What the loop is good at
The loop is strong when the behavior has a crisp public surface and a hermetic oracle. Installer safety, command naming, generated docs, gateway redaction, profile config, and progress validation are good targets. They have small seams and tests that can fail for the right reason.
The loop is weaker when the oracle is social, economic, or live-infra dependent.
A public launch post cannot be validated only with go test. A cost table needs
billing data. A mobile voice smoke needs a responsive device. In those cases the
right move is not to fake the proof. The right move is to split the package: do
the local draft, add the dry-run or fixture, record the blocker, and leave the
row uncompleted until the live adapter exists.
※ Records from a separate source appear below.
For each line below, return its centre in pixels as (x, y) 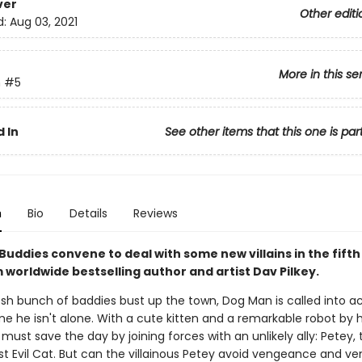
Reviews (155, 213)
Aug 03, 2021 (43, 22)
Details (88, 213)
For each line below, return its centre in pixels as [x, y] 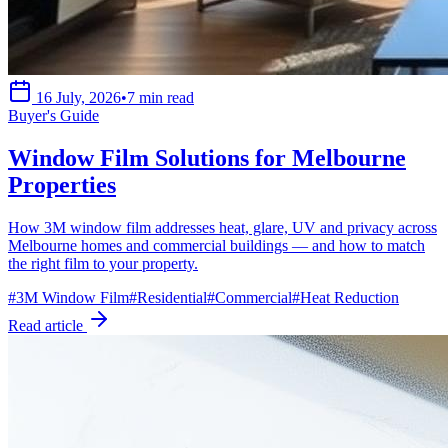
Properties [62, 184]
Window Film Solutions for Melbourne [207, 157]
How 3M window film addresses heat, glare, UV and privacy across [222, 227]
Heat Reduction [349, 297]
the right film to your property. [103, 263]
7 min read [160, 97]
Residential [172, 297]
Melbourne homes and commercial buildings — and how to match [216, 245]
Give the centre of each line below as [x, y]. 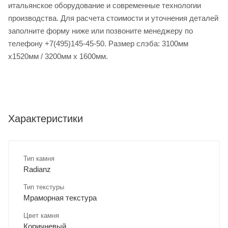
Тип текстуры [44, 187]
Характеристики [46, 119]
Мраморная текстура [60, 198]
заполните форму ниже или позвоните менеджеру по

This discipline is slower than declaring victory. It is also the reason the repository remains useful after hundreds of agent-authored changes. The loop can move fast because it is willing to say “not yet” in the same place it says “green.”
Why this matters for Gormes
Gormes began as Hermes in Go: a single-binary runtime that can carry the Hermes operator experience into places where Python, venvs, Docker, or Node are the wrong dependency shape. That is still the engineering direction. But the more interesting claim is methodological. If the loop can keep turning source-backed rows into tested Go slices, then Gormes is evidence that large ports can be worked as a queue of small, replayable contracts.
That does not remove humans. It changes where humans spend attention. Instead of micromanaging every edit, the operator reviews row quality, public claims, blockers, cost, and the final diff. The agent handles the repetitive motion: read the row, write the test, implement the smallest slice, regenerate the docs, run the gate, and leave a receipt.
The final writeup will need measured cost-per-feature numbers and publication review before it becomes an external claim. This draft gives the evidence shape: architecture, three real commit walkthroughs, validation gates, and the explicit places where the loop still needs better telemetry. That is enough for the next safe iteration to be smaller: wire the cost metric, run it for a week, and then turn this local draft into a public receipt.